Your Excellency is pleased to inform us, that the convention which was appointed to deliberate upon the constitution and frame of government for the United States of America, agreed upon by the late general convention, have concluded their sessions after having adopted and ratified the pro-posed plan. We have long been sensible of the imbecility of the confederation of the United States, and of the consequences of that imbecility, and therefore appointed delegates to the late general convention, for the sole and express purpose of revising the articles of confederation, and reporting to Congress and the several legislatures such alterations and provisions therein, as shall, when agreed to in Congress, and confirmed by the states, render the federal constitution adequate to the exigencies of government and the preservation of the union! If they had observed, and acted agreeably to their commission, no difficulty perhaps would have arisen from the numbers of a people spread over a vast extent of territory, containing such a great variety of soils, and under such extremes of climate, and with such different views and habits while they were so well united in that one object, we are fully persuaded that our national existence might in that way have been preserved with unanimity, tranquility and peace. We do not wish to be known to the world under any other appellation than that of the United States.

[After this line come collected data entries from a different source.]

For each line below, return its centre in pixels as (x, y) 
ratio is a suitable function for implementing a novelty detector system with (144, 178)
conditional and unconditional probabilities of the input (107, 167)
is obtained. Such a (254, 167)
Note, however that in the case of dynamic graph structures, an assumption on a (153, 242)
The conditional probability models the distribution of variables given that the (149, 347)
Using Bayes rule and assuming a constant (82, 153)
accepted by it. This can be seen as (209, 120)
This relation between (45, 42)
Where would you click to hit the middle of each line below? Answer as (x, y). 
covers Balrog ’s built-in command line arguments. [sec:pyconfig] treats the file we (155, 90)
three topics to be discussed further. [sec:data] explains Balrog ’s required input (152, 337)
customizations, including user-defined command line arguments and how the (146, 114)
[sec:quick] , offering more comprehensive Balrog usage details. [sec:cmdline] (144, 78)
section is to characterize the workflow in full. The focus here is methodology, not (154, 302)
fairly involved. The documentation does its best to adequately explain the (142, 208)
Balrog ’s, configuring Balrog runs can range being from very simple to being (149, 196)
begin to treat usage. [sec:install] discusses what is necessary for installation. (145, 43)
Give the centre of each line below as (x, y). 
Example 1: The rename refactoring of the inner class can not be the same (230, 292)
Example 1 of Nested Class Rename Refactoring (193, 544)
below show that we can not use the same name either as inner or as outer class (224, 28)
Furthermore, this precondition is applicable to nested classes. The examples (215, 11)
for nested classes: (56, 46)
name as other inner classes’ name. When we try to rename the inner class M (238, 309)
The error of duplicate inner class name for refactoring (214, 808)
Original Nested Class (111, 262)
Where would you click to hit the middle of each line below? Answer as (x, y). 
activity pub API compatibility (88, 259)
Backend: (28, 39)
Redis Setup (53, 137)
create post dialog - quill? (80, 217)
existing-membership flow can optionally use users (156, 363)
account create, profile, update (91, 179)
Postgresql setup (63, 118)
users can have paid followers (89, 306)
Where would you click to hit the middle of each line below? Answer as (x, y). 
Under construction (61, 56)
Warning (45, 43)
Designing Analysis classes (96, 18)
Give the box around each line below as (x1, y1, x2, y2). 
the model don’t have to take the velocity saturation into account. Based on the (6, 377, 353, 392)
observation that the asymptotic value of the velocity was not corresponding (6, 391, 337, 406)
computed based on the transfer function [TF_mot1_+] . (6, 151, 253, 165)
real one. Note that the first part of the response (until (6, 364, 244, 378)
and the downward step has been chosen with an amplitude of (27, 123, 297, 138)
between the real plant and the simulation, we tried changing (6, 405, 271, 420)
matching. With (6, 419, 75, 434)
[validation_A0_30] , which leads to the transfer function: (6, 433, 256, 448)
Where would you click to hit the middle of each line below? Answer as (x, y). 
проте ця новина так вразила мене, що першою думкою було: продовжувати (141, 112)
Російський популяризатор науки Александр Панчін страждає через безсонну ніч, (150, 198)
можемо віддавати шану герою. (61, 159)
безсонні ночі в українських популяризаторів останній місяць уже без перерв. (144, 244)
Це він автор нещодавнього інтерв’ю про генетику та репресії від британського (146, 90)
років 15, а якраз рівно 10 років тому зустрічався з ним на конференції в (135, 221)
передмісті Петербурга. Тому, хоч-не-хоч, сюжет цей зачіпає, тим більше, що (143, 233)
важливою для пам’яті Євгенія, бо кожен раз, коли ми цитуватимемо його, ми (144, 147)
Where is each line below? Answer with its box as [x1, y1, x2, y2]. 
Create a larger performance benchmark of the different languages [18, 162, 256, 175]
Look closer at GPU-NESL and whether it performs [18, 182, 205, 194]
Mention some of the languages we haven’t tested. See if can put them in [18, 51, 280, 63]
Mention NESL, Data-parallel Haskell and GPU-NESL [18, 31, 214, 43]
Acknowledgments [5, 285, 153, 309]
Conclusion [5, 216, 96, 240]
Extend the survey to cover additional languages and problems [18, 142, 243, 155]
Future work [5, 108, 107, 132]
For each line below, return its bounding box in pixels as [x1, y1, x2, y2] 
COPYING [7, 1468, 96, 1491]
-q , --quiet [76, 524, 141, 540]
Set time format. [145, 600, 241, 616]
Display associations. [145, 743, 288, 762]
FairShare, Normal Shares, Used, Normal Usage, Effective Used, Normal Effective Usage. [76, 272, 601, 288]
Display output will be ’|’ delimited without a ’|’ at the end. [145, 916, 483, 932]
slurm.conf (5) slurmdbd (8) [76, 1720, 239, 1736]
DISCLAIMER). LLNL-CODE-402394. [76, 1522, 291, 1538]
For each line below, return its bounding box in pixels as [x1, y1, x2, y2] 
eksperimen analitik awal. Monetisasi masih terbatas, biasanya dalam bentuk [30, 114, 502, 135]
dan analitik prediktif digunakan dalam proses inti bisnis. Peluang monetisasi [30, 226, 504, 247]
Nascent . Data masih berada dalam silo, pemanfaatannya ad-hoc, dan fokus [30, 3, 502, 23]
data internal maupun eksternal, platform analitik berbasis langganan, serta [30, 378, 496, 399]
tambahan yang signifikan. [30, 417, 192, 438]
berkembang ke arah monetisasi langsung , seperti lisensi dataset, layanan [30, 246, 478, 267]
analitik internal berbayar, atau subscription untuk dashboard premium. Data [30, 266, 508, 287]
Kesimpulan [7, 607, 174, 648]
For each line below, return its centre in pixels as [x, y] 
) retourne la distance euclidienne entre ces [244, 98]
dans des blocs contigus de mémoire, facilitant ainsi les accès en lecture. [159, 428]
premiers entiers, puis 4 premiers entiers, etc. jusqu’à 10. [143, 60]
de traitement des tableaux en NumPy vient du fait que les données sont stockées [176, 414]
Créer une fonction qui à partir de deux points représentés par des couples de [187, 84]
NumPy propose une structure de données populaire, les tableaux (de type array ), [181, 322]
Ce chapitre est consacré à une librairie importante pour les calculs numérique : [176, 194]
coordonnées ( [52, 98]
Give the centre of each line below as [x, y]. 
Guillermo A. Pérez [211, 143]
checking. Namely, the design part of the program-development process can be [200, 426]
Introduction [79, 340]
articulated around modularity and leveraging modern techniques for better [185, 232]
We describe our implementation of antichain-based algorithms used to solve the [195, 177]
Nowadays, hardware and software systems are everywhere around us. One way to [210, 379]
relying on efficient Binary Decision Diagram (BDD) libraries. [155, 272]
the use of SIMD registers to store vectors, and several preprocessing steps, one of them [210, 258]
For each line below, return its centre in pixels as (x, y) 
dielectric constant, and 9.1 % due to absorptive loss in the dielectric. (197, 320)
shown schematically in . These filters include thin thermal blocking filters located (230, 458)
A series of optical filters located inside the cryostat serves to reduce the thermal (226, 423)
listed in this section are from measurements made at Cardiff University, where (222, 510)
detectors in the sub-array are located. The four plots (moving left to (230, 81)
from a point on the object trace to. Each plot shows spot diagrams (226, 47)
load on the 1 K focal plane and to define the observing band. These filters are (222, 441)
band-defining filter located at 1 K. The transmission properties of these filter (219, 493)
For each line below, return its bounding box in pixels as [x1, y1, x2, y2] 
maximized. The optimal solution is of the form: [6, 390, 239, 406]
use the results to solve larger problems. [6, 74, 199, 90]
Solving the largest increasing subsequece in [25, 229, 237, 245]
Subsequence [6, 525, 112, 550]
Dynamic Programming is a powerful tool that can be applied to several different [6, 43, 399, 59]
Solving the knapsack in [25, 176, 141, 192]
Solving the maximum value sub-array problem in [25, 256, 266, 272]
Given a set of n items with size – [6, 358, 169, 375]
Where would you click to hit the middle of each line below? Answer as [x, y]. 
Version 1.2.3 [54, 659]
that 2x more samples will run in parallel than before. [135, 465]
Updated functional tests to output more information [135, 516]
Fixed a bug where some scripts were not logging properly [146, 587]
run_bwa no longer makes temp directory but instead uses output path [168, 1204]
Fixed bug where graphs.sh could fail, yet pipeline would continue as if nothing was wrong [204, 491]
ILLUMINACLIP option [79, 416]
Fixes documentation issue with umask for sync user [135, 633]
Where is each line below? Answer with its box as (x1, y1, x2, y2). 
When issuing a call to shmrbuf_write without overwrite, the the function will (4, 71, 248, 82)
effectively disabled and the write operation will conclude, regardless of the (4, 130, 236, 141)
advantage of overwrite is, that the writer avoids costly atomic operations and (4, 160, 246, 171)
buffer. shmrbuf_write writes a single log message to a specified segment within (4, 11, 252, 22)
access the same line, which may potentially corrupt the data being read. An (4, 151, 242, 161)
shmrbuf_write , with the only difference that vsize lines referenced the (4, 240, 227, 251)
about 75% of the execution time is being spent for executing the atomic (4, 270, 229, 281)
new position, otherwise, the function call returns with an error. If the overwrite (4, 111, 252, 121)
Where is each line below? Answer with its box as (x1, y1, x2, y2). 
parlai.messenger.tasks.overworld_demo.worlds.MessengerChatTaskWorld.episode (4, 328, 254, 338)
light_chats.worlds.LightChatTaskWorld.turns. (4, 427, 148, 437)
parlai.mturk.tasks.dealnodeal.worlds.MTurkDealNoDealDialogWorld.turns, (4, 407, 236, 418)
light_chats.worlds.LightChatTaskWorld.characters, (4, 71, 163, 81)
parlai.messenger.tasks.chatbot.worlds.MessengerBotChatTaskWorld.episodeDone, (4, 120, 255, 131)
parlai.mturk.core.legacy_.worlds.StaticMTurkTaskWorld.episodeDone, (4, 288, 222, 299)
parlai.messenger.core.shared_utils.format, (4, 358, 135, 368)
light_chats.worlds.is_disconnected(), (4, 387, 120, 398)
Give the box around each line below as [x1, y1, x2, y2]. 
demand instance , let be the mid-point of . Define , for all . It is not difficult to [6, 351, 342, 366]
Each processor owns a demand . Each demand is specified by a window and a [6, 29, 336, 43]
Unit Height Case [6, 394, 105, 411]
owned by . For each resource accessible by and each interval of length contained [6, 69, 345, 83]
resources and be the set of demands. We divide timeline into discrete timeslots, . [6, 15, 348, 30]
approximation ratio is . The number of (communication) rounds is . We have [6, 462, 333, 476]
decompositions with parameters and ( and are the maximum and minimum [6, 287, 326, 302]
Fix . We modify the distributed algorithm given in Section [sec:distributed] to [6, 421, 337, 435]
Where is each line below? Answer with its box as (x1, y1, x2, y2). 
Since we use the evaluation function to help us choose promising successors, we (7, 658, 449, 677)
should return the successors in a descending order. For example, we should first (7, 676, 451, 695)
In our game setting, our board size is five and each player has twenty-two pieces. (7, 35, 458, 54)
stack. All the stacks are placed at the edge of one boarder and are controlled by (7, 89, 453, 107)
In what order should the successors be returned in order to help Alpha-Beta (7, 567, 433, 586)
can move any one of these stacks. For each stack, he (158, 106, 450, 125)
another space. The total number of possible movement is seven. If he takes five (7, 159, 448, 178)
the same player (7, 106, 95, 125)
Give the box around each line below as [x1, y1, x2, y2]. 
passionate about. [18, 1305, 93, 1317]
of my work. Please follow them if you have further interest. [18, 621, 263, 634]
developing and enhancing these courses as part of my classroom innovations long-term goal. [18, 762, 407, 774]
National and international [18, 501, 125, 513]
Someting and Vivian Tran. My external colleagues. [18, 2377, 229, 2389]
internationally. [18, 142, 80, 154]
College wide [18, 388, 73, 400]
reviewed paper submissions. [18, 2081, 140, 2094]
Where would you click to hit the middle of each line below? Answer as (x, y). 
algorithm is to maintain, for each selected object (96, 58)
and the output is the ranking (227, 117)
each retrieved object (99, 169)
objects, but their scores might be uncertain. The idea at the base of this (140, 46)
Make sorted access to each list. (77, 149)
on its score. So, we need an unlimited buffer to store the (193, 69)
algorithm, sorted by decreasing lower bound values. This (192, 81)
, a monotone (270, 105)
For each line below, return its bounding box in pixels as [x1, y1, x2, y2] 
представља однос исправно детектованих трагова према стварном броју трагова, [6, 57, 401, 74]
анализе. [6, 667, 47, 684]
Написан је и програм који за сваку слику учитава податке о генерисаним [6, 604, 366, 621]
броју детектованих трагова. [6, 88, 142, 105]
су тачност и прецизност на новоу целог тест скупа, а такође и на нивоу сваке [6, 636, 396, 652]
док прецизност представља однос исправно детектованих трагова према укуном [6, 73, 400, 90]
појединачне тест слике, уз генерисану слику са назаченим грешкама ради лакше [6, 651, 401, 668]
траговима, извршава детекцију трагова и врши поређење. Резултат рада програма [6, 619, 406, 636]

In confederation and union with our sister states, we have happily baffled the intrigues and defeated the force of Great-Britain, have supported the rights of mankind, and secured the freedom and independence of America. While we wish to preserve the union entire, and are fully sensible of the ill consequences of an interruption of it, we are sorry to differ from your Excellency in the mode of effecting the first and avoiding the last.–Every good government should have for its objects defence against external enemies, and the promotion of internal tranquility and happiness. While we suspend our opinion of the purity of intention, and of the great zeal for the interest and welfare with which the late convention assembled, we are in justice to our constituents constrained to say that the result of their deliberations does not seem well calculated for those valuable purposes. We shall, under this head, only add, that the rights and liberties of a great country should stand on firmer ground than that of mere probability. If the amendments proposed with the ratification of the late convention, had been made a condition of ratification, they would have gone some way, though not fully, to a conciliation of our minds to the system, but your Excellency will permit us to say, that, as they now
stand, they neither comport with the dignity or safety of the Common-wealth.